Take the issue of the Dalai Lama. No photo of him is allowed anywhere in Tibet. No book, no video, nothing that carries his name is allowed. This is a deliberate attempt to wipe his name from the consciousness of the Tibetan people. The Communist Party knows full well that the Tibetan people love and adore him. They know, or at least they should know, that he is not a “terrorist” or a “wolf in sheep’s clothing.” And yet they pursue this cruel policy. Why? Control. By separating the Tibetan people from someone they can rally around they hope to extinguish any sparks of rebellion or protest, thereby forcing the people to the will of the almighty Communist Party. Sympathy for the Tibetan people bereft of their beloved leader is not an issue to be considered. The Party comes first and last. The self-immolators and their families deserve no pity, no understanding, because their actions threaten the unity of the Motherland. Therefore, they are treated with harshness instead of understanding.
When the current Chinese president, Xi Jinping, was visiting Europe recently he said, in response to a question about the Chinese government’s lack of care for the Tibetan people, “The Chinese government cares more for the Tibetan people than the international community does.” From one point of view he was correct. The government has poured billions of yuan into Tibet to bolster its economy, improve infrastructure, and provide services. There are even stories of the government building homes for Tibetans willing to return from exile, and of giving them jobs and money. Monasteries are being rebuilt, hospital and schools are constructed where there were none before. The improvement in Tibet is undeniable. The country resembles a large construction site. This is what the president meant when he said the government cares for Tibetans.
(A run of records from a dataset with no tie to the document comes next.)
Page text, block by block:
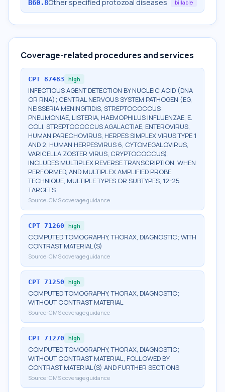
B60.8Other specified protozoal diseases billable
Coverage-related procedures and services
CPT 87483 high
INFECTIOUS AGENT DETECTION BY NUCLEIC ACID (DNA
OR RNA); CENTRAL NERVOUS SYSTEM PATHOGEN (EG,
NEISSERIA MENINGITIDIS, STREPTOCOCCUS
PNEUMONIAE, LISTERIA, HAEMOPHILUS INFLUENZAE, E.
COLI, STREPTOCOCCUS AGALACTIAE, ENTEROVIRUS,
HUMAN PARECHOVIRUS, HERPES SIMPLEX VIRUS TYPE 1
AND 2, HUMAN HERPESVIRUS 6, CYTOMEGALOVIRUS,
VARICELLA ZOSTER VIRUS, CRYPTOCOCCUS),
INCLUDES MULTIPLEX REVERSE TRANSCRIPTION, WHEN
PERFORMED, AND MULTIPLEX AMPLIFIED PROBE
TECHNIQUE, MULTIPLE TYPES OR SUBTYPES, 12-25
TARGETS
Source: CMS coverage guidance
CPT 71260 high
COMPUTED TOMOGRAPHY, THORAX, DIAGNOSTIC; WITH
CONTRAST MATERIAL(S)
Source: CMS coverage guidance
CPT 71250 high
COMPUTED TOMOGRAPHY, THORAX, DIAGNOSTIC;
WITHOUT CONTRAST MATERIAL
Source: CMS coverage guidance
CPT 71270 high
COMPUTED TOMOGRAPHY, THORAX, DIAGNOSTIC;
WITHOUT CONTRAST MATERIAL, FOLLOWED BY
CONTRAST MATERIAL(S) AND FURTHER SECTIONS
Source: CMS coverage guidance

What the questioner, and possibly the international community, means by “caring for Tibetans” however is something different. It means cementing their basic human rights, restoring the power that was taken from them by Mao, and giving back their freedoms they have been denied.
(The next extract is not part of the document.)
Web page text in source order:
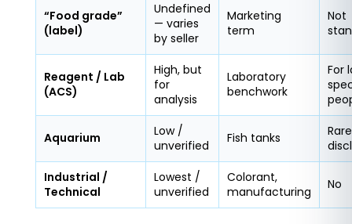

I do not know how most Tibetans would react if given a choice between economic improvement of their lifestyle in the form of jobs and housing on one hand, and a restoration of the freedoms and powers they once enjoyed. Maybe many would pragmatically opt for the former over the latter. What is for sure is that they cannot have both.
But regardless of personal preference, the right to be able to move as you please, worship as you please, speak as freely as you please, to have the autonomy that your people deserve, to be able to stand up against injustice, oppression and occupation from an alien invading force, is the fundamental right of every being on the planet.
The Tibetan people deserve this. They are denied it. This is the struggle. It is not built on hate, ideology, nationalism, religious bigotry, or even a nostalgia for the past. It stems from the pursuit of justice and fairness, and for everything that is decent in this world.
Long may the Tibetan people survive. Long may they stand firm against the tyranny cast over them, and may truth, justice and liberty prevail. Bö gyal lo! Bö gyal lo! Bö gyal lö!